Our EFSF debts. These amount to €20bn or 10% of the national debt. We have ESM debts too.
(in € '000) 31.12.2017 31.12.2016
Loans under EFSF 1
- to Ireland 4,251,265 4,225,119
- to Portugal 7,175,315 7,167,124
Loans under EFSF 2.1
- to Ireland 14,351,622 14,334,069
- to Portugal 20,344,175 20,329,844
- to Greece 137,436,481 136,083,145
Loans to euro area Member States 183,558,858 182,139,301
As we can see 70% of the EFSF debts of around €200bn are unlikely to be repaid and are not going to be refinanced by other means by the sovereign involved. The EFSF was meant to be ‘temporary’ unlike the ESM which is permanent.
Ireland could refinance EFSF as sovereign debt from 2021 onwards when some are to be rolled over (at least we seem to intend a rollover) . We pay 1.7% interest on these ( at least, it could be more) and we could replace them with a mixture of 10 and 20 year bonds where we save a few quid interest going forward. If you refinance €2bn a year at our current 10 to 20 year rates between 0.6% to 1.0% you might save 0.7% or 70bp in interest per €2bn refi per annum or €14m per annum, small beer in the overall scheme of things but still beer. A note on EFSF and ESM rates here. > https://www.esm.europa.eu/lending-rates ESM Loans are cheaper and likely will never be refinanced before eventual expiry.
However the interesting bit is our hard investment in the EFSF. Against the €184bn of EFSF loans the Eurozone members paid in €28bn capital and we paid in €0.5bn of that.
Were Ireland and Portugal tro refinance their EFSF loans as sovereign it could result in a 30% reduction in the size of the EFSF and a refund of 30% of our investment, c €150m, as well as the annual savings on interest payments above. In theory, anyway, we get €5m back for every 1% reduction (or €2bn) in the size of the overall EFSF itself whether we or the Portugese do it.
We ‘invested’ another €2bn in the ESM (again that is IIRC) but as that is a permanent mechanism we are unlikely to see much or indeed any of that ever coming back to us as a return to shareholder. Not in my lifetime anyway.
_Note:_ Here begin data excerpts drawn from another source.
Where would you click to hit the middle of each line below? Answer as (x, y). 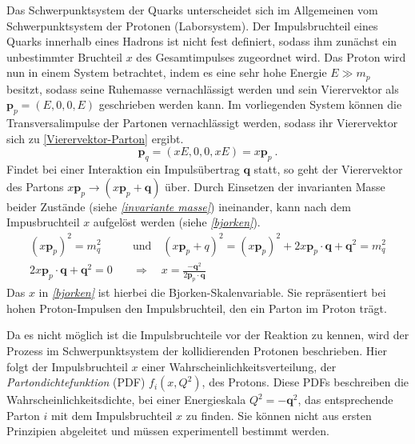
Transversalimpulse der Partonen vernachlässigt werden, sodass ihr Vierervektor (202, 123)
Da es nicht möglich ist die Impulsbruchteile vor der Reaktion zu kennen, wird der (208, 335)
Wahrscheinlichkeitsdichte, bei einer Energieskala (126, 400)
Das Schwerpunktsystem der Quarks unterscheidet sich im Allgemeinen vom (192, 10)
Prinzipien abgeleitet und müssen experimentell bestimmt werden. (168, 431)
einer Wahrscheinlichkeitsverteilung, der (239, 366)
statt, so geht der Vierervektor (328, 169)
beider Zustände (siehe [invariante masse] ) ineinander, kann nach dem (179, 206)
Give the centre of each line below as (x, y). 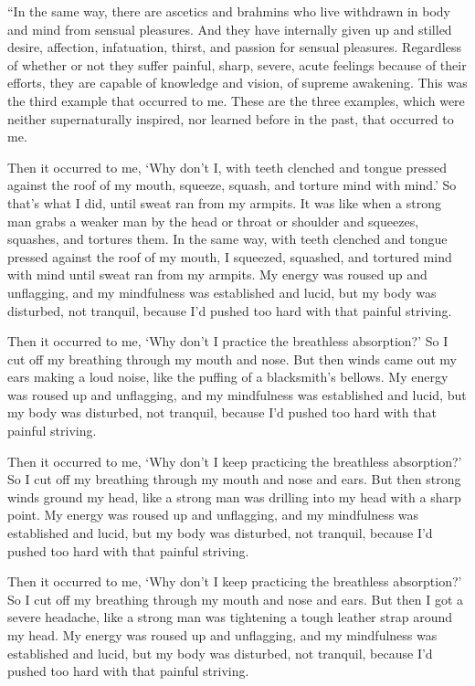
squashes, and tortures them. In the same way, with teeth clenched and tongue (227, 239)
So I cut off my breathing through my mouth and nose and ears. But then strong (234, 479)
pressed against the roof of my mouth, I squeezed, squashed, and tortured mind (230, 256)
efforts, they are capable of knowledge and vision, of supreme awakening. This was (237, 83)
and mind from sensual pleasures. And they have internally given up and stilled (230, 29)
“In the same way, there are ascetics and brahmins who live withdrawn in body (229, 11)
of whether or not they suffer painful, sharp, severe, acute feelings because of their (237, 64)
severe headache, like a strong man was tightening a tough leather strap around (230, 617)
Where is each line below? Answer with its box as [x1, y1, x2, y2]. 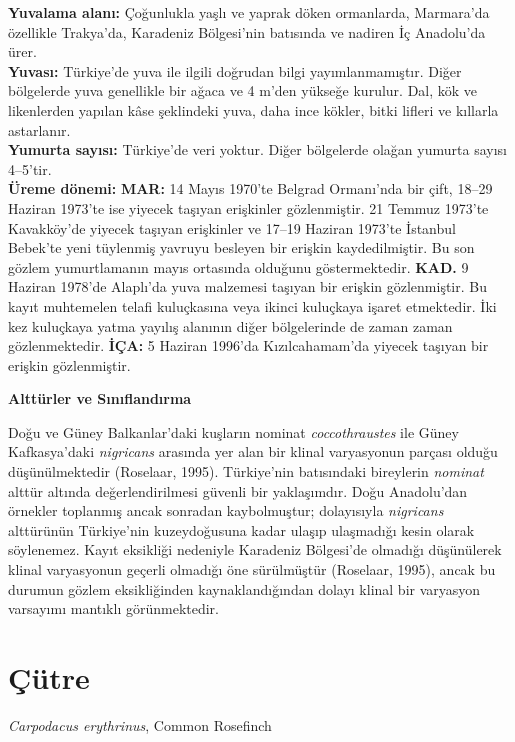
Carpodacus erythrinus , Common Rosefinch [8, 714, 272, 735]
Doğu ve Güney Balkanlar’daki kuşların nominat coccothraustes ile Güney [8, 421, 459, 442]
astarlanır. [8, 119, 71, 140]
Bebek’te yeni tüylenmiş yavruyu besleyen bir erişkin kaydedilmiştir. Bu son [8, 237, 475, 258]
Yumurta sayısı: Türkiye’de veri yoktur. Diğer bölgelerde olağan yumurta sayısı [8, 139, 507, 160]
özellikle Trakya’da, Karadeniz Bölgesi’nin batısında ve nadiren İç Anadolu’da [8, 21, 486, 42]
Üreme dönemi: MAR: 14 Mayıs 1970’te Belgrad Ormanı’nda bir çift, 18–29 [8, 178, 493, 199]
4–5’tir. [8, 158, 52, 179]
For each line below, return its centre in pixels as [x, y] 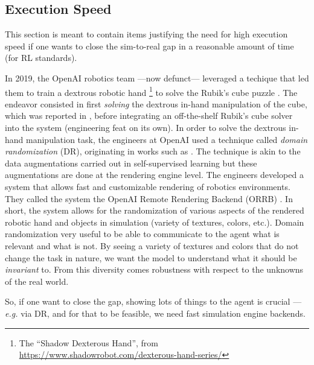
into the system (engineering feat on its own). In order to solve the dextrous [146, 128]
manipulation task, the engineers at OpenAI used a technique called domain [167, 139]
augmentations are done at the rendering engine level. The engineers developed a [154, 175]
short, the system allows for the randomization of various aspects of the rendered [155, 210]
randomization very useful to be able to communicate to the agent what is [142, 234]
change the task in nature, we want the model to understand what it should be [151, 257]
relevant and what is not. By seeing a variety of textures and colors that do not [152, 245]
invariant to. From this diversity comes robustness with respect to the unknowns [154, 269]
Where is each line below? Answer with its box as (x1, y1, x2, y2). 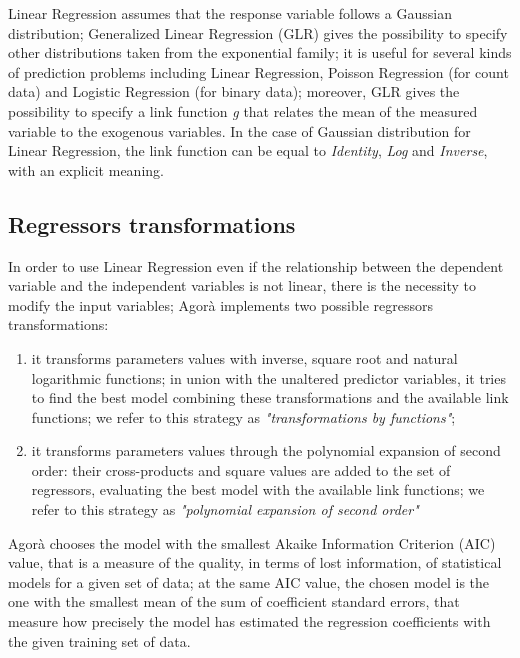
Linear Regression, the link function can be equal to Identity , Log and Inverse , (8, 140, 488, 161)
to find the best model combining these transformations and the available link (31, 387, 509, 408)
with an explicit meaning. (8, 159, 164, 180)
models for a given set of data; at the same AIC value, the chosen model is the (8, 571, 490, 592)
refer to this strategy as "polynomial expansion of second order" (31, 499, 419, 520)
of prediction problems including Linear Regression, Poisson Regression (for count (8, 61, 509, 82)
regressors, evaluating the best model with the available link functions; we (31, 479, 485, 500)
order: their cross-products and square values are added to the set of (31, 459, 451, 480)
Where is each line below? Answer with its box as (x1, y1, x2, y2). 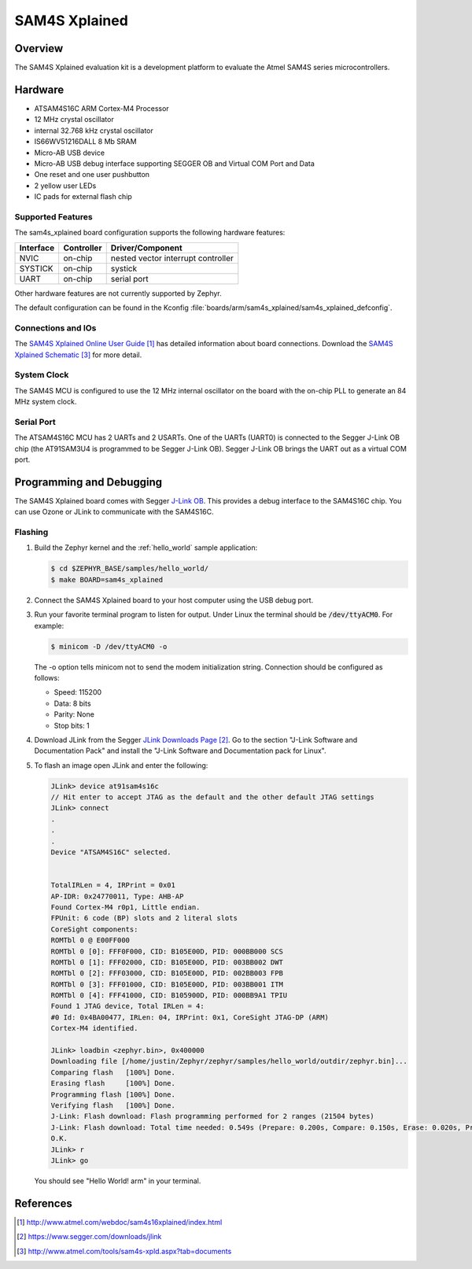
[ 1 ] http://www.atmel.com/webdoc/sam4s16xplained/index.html (17, 1217, 223, 1227)
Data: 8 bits (53, 699, 91, 708)
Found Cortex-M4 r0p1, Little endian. (50, 902, 201, 912)
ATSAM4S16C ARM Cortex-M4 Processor (34, 103, 169, 113)
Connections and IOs (14, 323, 97, 334)
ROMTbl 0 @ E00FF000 (50, 936, 130, 945)
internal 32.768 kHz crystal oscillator (34, 126, 153, 135)
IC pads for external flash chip (34, 192, 133, 201)
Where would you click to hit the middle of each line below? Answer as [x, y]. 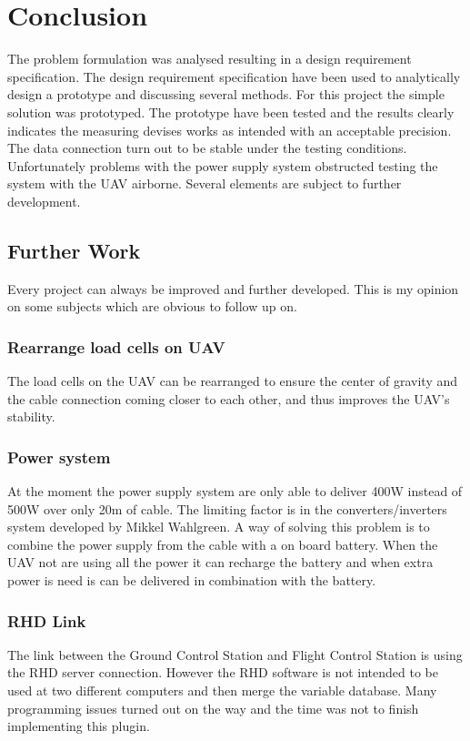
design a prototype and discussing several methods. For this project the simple [226, 94]
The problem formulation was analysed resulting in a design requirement [210, 59]
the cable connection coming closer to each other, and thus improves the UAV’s [229, 398]
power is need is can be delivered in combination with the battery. [192, 580]
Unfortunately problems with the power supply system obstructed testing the [223, 165]
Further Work [74, 250]
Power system [59, 457]
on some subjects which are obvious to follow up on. [152, 306]

Combined, we can see that 1-2% of our total national debt was incurred merely so that we could ‘invest’ in these 2 bailout mechanisms as a shareholder. It would be nice to begin the wind down process on the EFSF, preferably next year if low rates hold. Our overall debt will still be below 60% of GDP even if we borrowed €10bn specifically to refinance EFSF bonds due to rollover.